Biz de Türkiye Finans olarak yeni yüz yılımıza yön verecek sanatçıların, bilim insanlarının, sporcuların yetişmesine destek olmak amacıyla, Cumhuriyetin 100. yılında 100 çocuğumuzun eğitimine destek olarak TEGV kampanyasında yerimizi alacağız.

100’ümüzde Gelecek Var!

Cumhuriyetimizin ilk yüz yılı geride kalırken, sahip olduğumuz potansiyelin bizi daha aydınlık bir geleceğe ve yeni yüz yıllara taşıyacağına inanıyoruz. Bu fikirden yola çıkarak yeni yaşımızı, “100’ümüzde Gelecek Var” teması ile hazırladığımız iki filmle karşılıyoruz.
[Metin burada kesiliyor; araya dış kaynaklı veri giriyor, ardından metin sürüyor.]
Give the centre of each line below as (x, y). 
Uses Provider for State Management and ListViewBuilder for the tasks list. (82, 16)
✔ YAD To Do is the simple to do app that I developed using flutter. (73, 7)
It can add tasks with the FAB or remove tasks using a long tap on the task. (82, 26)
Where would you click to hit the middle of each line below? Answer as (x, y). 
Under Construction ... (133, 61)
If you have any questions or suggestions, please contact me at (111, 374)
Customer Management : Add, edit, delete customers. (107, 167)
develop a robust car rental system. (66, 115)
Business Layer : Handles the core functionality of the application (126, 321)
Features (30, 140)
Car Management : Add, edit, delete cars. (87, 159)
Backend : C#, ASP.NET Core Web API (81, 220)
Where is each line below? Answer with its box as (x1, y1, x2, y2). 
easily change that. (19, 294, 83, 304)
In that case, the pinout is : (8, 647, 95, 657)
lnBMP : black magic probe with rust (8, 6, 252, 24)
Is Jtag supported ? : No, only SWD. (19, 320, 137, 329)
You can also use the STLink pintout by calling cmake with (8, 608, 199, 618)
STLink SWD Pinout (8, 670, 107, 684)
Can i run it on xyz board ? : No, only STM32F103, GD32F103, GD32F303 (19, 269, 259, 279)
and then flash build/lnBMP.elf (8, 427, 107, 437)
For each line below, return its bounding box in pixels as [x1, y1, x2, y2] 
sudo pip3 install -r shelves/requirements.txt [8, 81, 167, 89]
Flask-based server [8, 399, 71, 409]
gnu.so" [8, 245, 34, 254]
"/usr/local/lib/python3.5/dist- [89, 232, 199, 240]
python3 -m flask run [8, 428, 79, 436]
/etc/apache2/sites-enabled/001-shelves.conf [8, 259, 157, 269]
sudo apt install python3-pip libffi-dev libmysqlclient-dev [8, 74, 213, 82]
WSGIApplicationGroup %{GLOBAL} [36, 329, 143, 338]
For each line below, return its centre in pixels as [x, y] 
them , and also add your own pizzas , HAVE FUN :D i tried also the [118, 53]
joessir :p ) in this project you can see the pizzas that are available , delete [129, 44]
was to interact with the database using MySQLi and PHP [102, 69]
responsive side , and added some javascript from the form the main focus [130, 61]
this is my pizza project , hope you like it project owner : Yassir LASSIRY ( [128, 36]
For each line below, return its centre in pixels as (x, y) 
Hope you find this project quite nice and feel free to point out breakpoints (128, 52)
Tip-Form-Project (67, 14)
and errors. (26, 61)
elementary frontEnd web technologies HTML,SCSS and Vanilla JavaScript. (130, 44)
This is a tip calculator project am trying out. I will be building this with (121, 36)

İlk filmde spor, sanat, teknolojiyle ilgilenen banka çalışanlarımızı sizinle tanıştırmak istiyoruz. Onların bu alanlardaki tutku ve becerileri, size en iyi finansal hizmeti sağlamanın yanı sıra ülkemize ve içinde yaşadığımız topluma fayda sağlama yolunda hepimizin sahip olduğu azmi ve isteği temsil ediyor.

İkinci filmimizde ise küçük bir çocuğun Cumhuriyet Bayramı heyecanını birlikte yaşıyor, geleceğe dair umutlarımızı Cumhuriyetimizin geleceğinin gözünden sizinle paylaşıyoruz.

Gelecekteki başarılara olan inancımızla, Cumhuriyetimizin 100. yaşını kutlamanın gururunu ve mutluluğunu yaşıyoruz. Biz yüzümüzü geleceğe çevirdik, bugüne kadar olduğu gibi bundan sonra Türkiye’nin büyümesine ve gelişmesine destek vermeye devam edeceğiz.